------ DATA EXTRACT ------

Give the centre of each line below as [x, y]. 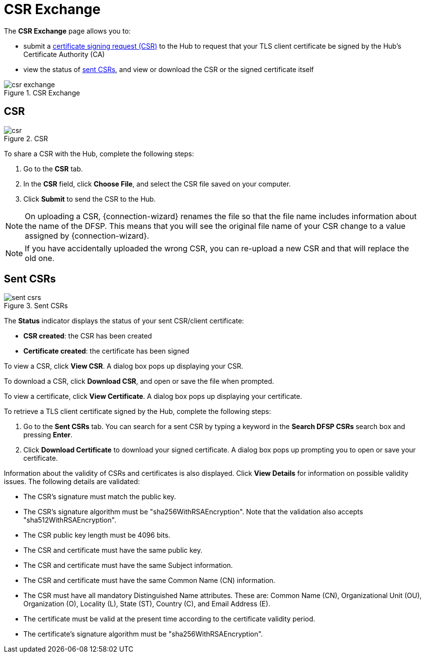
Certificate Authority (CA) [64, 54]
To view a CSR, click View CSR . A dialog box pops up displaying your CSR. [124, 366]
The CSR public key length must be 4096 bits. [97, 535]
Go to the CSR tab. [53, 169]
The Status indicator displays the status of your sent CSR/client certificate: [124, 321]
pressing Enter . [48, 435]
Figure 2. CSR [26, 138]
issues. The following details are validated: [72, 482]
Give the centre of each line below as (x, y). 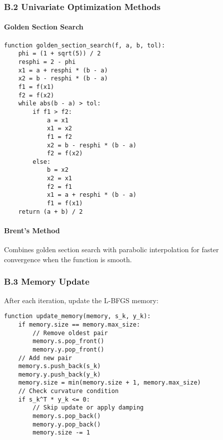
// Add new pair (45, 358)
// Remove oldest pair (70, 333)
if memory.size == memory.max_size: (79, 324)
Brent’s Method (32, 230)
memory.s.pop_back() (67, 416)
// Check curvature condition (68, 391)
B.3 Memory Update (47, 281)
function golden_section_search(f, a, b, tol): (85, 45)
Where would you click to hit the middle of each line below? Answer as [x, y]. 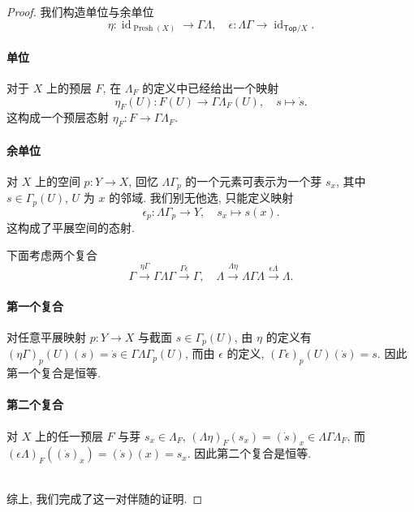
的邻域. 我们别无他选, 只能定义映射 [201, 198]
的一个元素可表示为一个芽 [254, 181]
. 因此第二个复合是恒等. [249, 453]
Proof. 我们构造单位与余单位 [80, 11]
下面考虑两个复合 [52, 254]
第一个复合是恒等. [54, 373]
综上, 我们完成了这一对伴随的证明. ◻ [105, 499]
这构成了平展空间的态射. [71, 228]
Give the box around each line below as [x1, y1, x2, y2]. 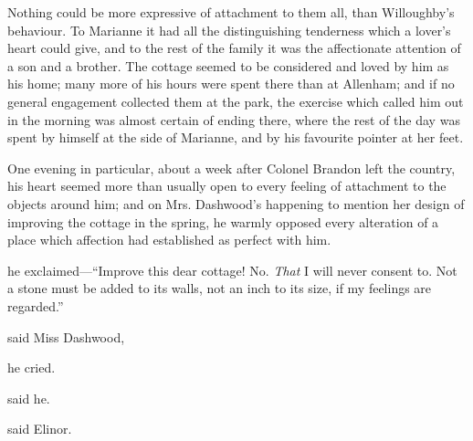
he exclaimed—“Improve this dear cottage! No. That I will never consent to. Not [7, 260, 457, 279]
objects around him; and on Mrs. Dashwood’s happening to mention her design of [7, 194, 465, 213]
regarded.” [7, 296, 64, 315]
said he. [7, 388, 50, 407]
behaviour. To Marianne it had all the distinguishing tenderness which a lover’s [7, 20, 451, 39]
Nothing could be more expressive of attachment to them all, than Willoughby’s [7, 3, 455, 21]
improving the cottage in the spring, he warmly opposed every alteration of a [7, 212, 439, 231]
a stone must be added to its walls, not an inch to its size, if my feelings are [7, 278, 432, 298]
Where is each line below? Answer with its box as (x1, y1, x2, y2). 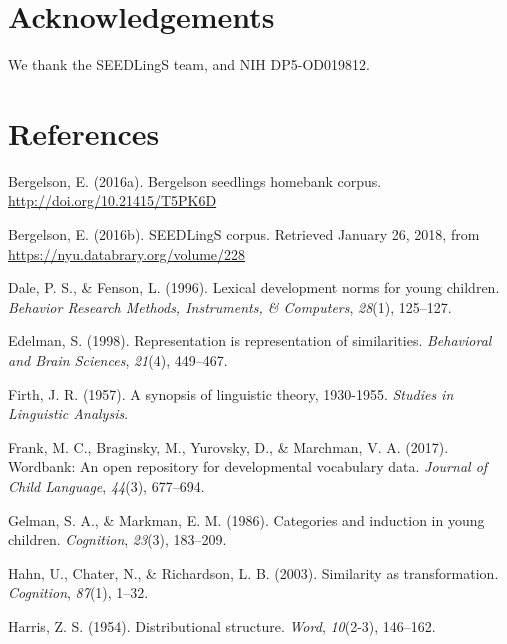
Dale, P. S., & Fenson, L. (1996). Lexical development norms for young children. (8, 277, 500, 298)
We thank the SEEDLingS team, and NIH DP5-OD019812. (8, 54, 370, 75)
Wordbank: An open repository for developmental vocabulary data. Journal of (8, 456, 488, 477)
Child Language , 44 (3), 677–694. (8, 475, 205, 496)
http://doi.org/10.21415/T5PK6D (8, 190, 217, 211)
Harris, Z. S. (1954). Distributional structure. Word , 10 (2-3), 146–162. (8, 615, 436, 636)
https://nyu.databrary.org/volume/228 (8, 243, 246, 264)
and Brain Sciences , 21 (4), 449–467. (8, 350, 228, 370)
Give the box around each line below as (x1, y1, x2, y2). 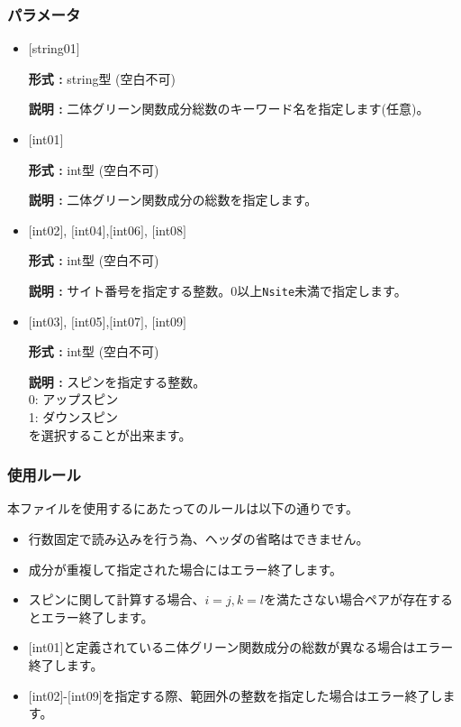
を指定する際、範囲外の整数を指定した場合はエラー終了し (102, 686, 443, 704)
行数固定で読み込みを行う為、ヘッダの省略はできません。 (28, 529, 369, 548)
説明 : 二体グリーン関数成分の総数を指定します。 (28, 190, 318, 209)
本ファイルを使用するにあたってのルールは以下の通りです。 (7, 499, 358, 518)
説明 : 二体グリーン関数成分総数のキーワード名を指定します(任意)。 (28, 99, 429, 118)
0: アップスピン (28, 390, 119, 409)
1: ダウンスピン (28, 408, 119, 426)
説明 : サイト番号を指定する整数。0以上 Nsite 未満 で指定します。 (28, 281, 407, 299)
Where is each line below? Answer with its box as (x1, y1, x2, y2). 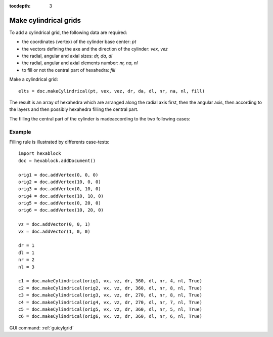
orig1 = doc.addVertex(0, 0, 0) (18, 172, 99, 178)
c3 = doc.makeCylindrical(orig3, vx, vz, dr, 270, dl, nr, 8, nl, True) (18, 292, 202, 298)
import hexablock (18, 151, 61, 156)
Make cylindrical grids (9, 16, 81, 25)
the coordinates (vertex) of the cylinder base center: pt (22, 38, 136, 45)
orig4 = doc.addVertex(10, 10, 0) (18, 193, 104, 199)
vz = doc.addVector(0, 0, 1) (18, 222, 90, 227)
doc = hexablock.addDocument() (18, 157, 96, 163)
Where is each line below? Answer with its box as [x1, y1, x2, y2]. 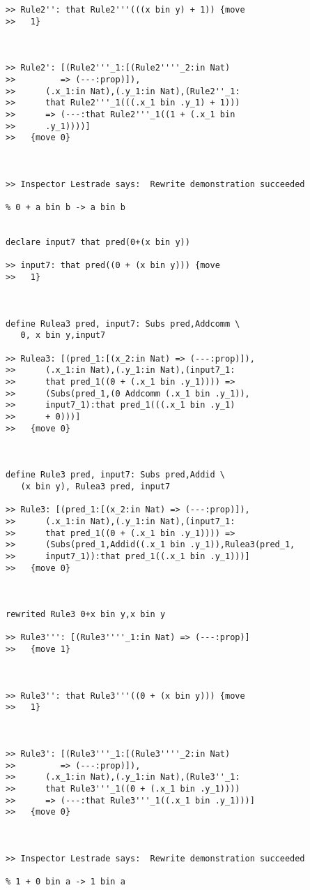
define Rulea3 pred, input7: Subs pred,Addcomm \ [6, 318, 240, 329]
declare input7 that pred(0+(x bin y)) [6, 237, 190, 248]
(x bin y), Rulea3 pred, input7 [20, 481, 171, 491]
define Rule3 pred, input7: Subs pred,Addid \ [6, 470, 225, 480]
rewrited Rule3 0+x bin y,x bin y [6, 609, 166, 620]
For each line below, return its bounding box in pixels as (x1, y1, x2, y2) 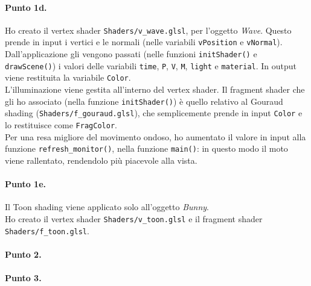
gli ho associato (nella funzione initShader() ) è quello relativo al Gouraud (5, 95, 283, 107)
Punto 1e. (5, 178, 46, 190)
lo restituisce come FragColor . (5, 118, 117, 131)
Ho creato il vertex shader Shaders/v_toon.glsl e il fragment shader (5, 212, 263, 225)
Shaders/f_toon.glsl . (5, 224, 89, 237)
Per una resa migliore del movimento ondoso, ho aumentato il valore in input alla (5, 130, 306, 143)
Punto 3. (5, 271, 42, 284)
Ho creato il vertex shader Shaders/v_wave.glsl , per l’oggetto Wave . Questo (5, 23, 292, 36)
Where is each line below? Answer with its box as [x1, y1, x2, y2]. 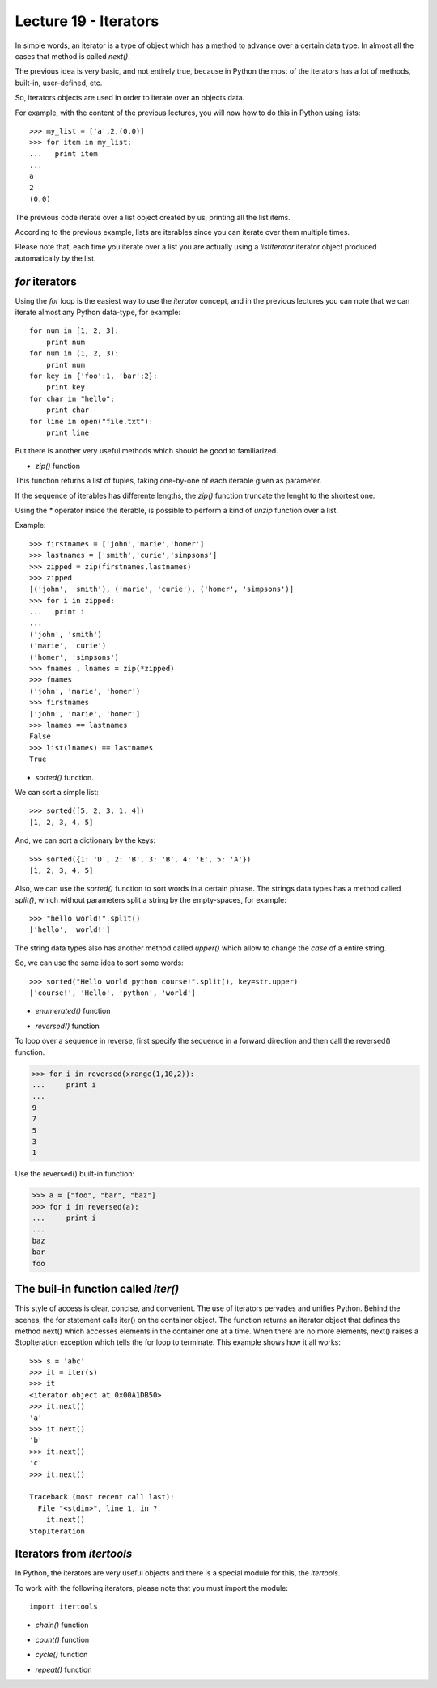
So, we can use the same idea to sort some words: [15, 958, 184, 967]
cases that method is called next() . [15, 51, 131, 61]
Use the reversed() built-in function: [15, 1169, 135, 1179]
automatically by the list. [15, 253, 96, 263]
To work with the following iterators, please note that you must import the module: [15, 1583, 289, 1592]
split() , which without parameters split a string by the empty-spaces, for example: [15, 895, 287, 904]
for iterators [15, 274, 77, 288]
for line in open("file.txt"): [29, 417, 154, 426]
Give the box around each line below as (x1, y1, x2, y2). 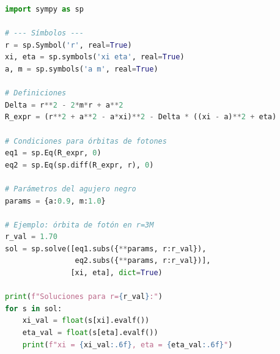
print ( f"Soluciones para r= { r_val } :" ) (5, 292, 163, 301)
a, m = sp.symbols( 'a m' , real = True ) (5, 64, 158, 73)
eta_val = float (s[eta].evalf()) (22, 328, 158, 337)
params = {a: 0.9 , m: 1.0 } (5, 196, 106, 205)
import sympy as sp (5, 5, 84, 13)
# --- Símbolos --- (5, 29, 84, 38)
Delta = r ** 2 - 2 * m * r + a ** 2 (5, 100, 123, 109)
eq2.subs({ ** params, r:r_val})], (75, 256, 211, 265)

------

* [WHAT YOU WILL DO]
Given the listing, work out the number of lines in which the word "your" is found, and supply only that number.

* [TASK SOLUTION]
2